Current CEO, Mr. Terren Peizer was named Executive Chairman effective upon Mr. Mayhew's employment Commencement Date and will continue to serve as Chairman of the Ontrak Board and remains majority shareholder.
The terms of the Employment Agreement sets forth Mr. Mayhew's duties as the CEO of the Company and the terms of his compensation. The agreement is for a term of three (3) years from the Commencement Date, with an option to renew for another three (3) years. As compensation for Mr. Mayhew’s services, he shall receive a discretionary bonus, expense reimbursement and the following salary and other benefits:
(a) Base salary equal to $525,000 annually in equal bi-weekly installments, less applicable taxes;
(b) Stock options to purchase up to 400,000 shares of Company common stock with a per share exercise price equal to the closing price of a share on the date the option is granted and subject to all of the provisions of the Company’s 2017 Stock Incentive Plan (the “Plan”), vesting over three years from date of its grant with one-third (1/3) of the option vesting one year from the Commencement Date, and the remainder of the Option vesting in equal monthly installments thereafter according to the terms of the Plan and applicable award agreement; and
(c) A discretionary bonus which will be targeted at one hundred percent (100%) of Mr. Mayhew’s annual base salary less any Target Bonus Adjustment (as defined in the Employment Agreement) and will be based on Mr. Mayhew achieving individual goals and milestones, and the overall performance and profitability of the Company.

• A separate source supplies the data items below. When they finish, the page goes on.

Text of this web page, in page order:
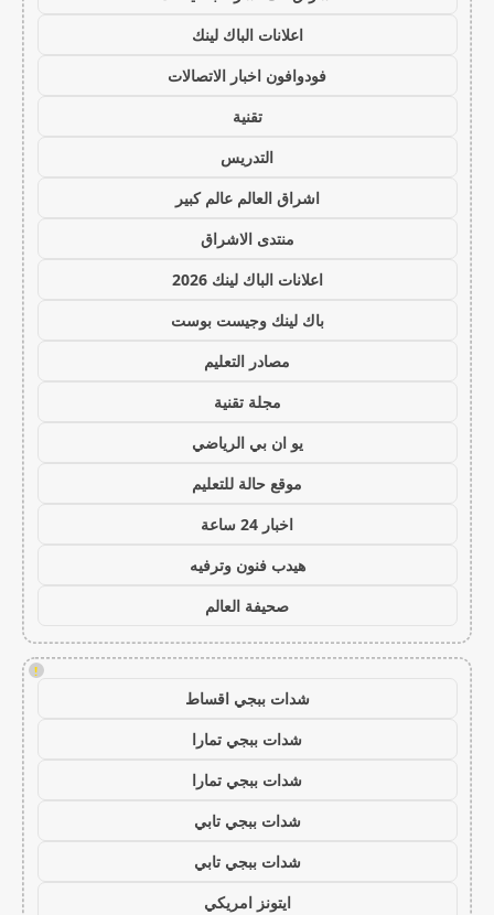
اعلانات الباك لينك
فودوافون اخبار الاتصالات
تقنية
التدريس
اشراق العالم عالم كبير
منتدى الاشراق
اعلانات الباك لينك 2026
باك لينك وجيست بوست
مصادر التعليم
مجلة تقنية
يو ان بي الرياضي
موقع حالة للتعليم
اخبار 24 ساعة
هيدب فنون وترفيه
صحيفة العالم
!
شدات ببجي اقساط
شدات ببجي تمارا
شدات ببجي تمارا
شدات ببجي تابي
شدات ببجي تابي
ايتونز امريكي
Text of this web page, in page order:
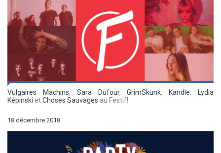
Vulgaires Machins, Sara Dufour,GrimSkunk, Kandle,
Lydia
Képinski etChoses Sauvages au Festif!
18 décembre 2018
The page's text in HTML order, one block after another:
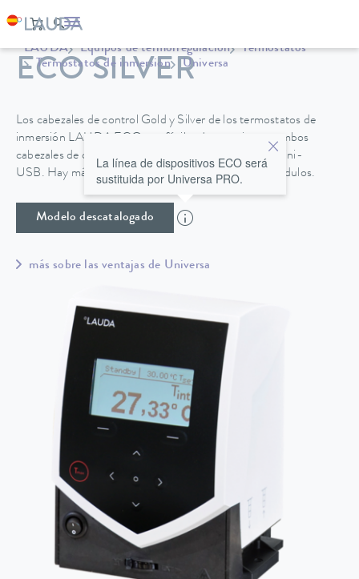
LAUDA Equipos de termorregulación
Termostatos
Termostatos de inmersión
Universa
ECO SILVER
Los cabezales de control Gold y Silver de los termostatos de
inmersión LAUDA ECO son fáciles de manejar; en ambos
cabezales de control se incluye de serie una interfaz mini-
USB. Hay más interfaces disponibles en forma de módulos.
Modelo descatalogado
La línea de dispositivos ECO será
sustituida por Universa PRO.
más sobre las ventajas de Universa
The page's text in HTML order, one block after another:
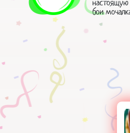
бои
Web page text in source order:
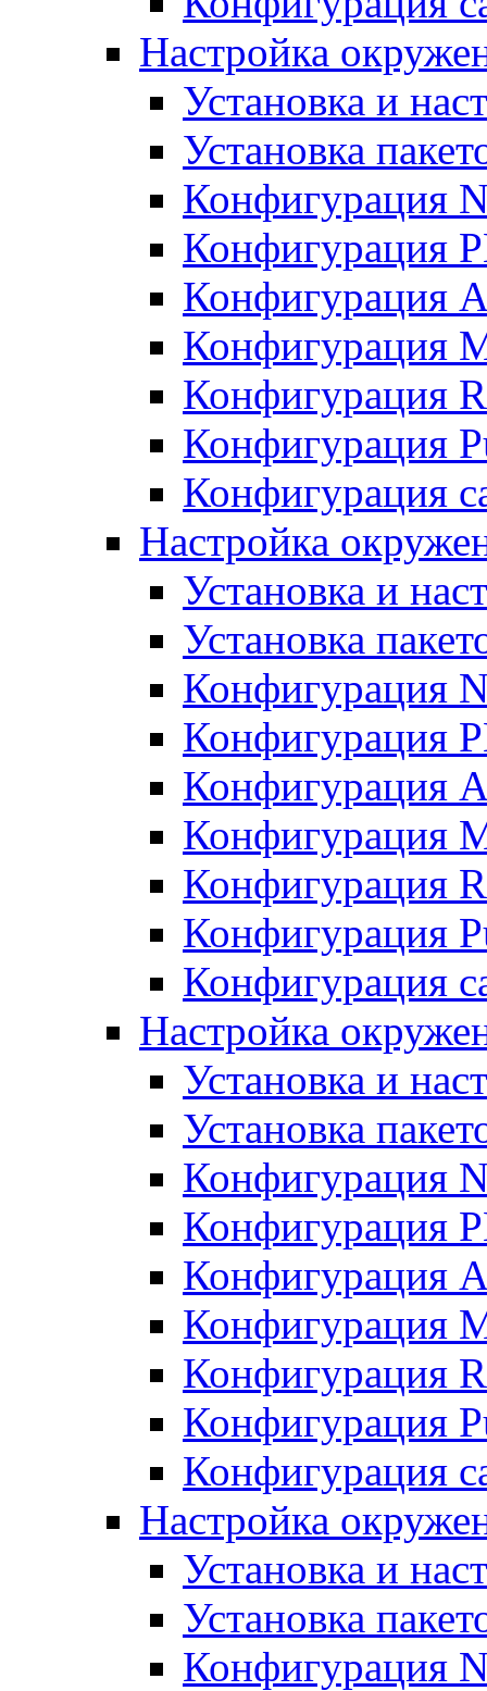
Настройка
Установка и
Установка
Конфигурация
Конфигурация
Конфигурация
Конфигурация
Конфигурация
Конфигурация
Конфигурация
Настройка
Установка и
Установка
Конфигурация
Конфигурация
Конфигурация
Конфигурация
Конфигурация
Конфигурация
Конфигурация
Настройка
Установка и
Установка
Конфигурация
Конфигурация
Конфигурация
Конфигурация
Конфигурация
Конфигурация
Конфигурация
Настройка
Установка и
Установка
Конфигурация

Mr. Mayhew has no family relationship with any of the executive officers or directors of the Company. There have been no transactions in the past two years to which the Company or any of its subsidiaries was or is to be a party, in which Mr. Mayhew had, or will have, a direct or indirect material interest.
A copy of the Employment Agreement of Jonathan Mayhew is attached as Exhibit 10.1 to this Current Report on Form 8-K and is incorporated herein by reference.
On April 7, 2021, Curt Medeiros, the Company’s President and Chief Operating Officer, announced his resignation effective June 4, 2021 in order to pursue other opportunities. Mr. Medeiros will no longer be performing day-to-day operational management duties beginning on April 12, 2021, but instead will focus on working with Mr. Mayhew on operational transition matters. Beginning April 12, 2021, Mr. Medeiros will also no longer be required to dedicate his full time and effort to the Company’s business.
Item 9.01 Financial Statements and Exhibits.
(d) Exhibits.
Exhibit No. Description
10.1 Employment Agreement by and between Ontrak, Inc. and Jonathan Mayhew, effective as of April 12, 2021.
104 Cover Page Interactive Data File (formatted as Inline XBRL).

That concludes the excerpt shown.